-- ASSIGNMENT --
Copy each line from the listing below where the word "dell" shows up.

-- MATERIAL FOR THIS TASK --
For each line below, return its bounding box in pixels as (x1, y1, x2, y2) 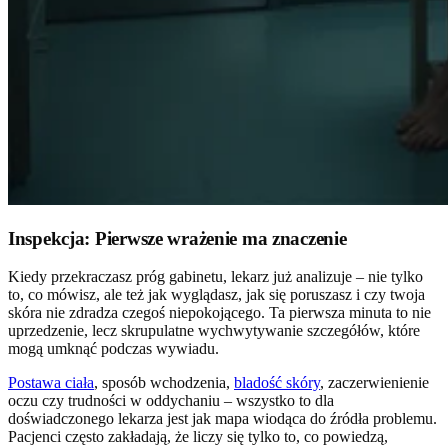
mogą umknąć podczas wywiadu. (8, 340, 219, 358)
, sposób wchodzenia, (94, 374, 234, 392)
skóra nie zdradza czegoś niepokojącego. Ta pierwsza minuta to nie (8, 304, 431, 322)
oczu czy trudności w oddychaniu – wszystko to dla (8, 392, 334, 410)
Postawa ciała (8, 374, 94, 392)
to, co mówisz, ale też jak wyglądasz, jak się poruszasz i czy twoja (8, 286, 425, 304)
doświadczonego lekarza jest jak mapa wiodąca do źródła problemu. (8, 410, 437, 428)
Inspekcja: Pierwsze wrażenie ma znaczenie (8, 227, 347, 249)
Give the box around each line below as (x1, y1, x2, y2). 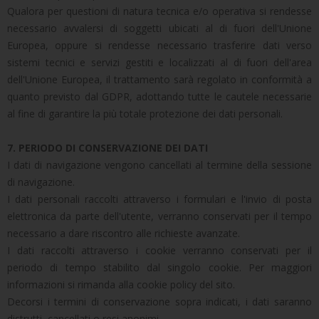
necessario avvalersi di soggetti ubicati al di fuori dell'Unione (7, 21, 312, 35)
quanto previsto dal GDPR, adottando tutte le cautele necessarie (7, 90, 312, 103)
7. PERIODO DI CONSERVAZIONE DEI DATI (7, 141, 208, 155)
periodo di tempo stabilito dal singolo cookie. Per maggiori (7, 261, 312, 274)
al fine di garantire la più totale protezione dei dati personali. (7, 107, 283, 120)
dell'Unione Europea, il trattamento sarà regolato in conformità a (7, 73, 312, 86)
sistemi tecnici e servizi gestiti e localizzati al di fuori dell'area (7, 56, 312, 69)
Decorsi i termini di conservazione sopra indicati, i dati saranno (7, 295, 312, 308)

-- WRITTEN ANSWER --
necessario avvalersi di soggetti ubicati al di fuori dell'Unione (7, 21, 312, 35)
dell'Unione Europea, il trattamento sarà regolato in conformità a (7, 73, 312, 86)
sistemi tecnici e servizi gestiti e localizzati al di fuori dell'area (7, 56, 312, 69)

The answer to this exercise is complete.